Records excerpted from a collection:
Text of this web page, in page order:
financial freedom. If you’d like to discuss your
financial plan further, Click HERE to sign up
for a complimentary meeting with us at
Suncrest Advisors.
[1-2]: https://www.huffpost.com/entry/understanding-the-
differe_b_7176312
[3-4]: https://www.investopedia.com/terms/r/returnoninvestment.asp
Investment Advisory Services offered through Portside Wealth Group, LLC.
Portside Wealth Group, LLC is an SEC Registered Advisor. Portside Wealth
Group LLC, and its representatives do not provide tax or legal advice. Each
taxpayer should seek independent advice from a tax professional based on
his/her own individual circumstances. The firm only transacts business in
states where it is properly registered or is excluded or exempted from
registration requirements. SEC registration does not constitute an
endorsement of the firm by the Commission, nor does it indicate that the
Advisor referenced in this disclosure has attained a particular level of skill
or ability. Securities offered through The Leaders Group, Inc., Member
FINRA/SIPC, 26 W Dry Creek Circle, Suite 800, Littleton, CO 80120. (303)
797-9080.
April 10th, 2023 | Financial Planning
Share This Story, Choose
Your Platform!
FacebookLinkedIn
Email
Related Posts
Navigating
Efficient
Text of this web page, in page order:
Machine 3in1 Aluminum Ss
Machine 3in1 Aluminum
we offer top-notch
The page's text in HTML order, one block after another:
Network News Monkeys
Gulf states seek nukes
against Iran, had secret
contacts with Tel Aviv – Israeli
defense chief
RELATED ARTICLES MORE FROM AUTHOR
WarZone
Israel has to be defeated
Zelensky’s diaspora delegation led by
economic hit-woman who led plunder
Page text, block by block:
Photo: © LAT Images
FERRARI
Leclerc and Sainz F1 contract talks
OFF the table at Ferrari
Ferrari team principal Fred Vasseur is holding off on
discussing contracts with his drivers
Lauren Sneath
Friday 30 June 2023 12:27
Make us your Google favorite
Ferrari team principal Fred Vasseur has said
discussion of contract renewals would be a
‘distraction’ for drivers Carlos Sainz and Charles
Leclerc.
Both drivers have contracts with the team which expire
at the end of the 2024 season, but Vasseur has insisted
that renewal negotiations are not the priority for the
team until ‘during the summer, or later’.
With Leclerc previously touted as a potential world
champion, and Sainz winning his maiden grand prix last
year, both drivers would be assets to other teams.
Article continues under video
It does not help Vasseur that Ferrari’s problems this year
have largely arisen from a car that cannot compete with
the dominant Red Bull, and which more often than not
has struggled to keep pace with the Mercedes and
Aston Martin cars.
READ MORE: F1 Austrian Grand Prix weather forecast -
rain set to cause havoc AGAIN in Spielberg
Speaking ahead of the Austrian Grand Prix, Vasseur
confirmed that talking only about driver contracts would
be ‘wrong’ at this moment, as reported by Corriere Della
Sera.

YOUR ASSIGNMENT:
Would you output, from the records above, exactly the run of lines that starts at the line containing "Sainz and Charles" and ends at the line containing "champion, and Sainz", and only that run?

RESPONSE BELOW:
‘distraction’ for drivers Carlos Sainz and Charles
Leclerc.
Both drivers have contracts with the team which expire
at the end of the 2024 season, but Vasseur has insisted
that renewal negotiations are not the priority for the
team until ‘during the summer, or later’.
With Leclerc previously touted as a potential world
champion, and Sainz winning his maiden grand prix last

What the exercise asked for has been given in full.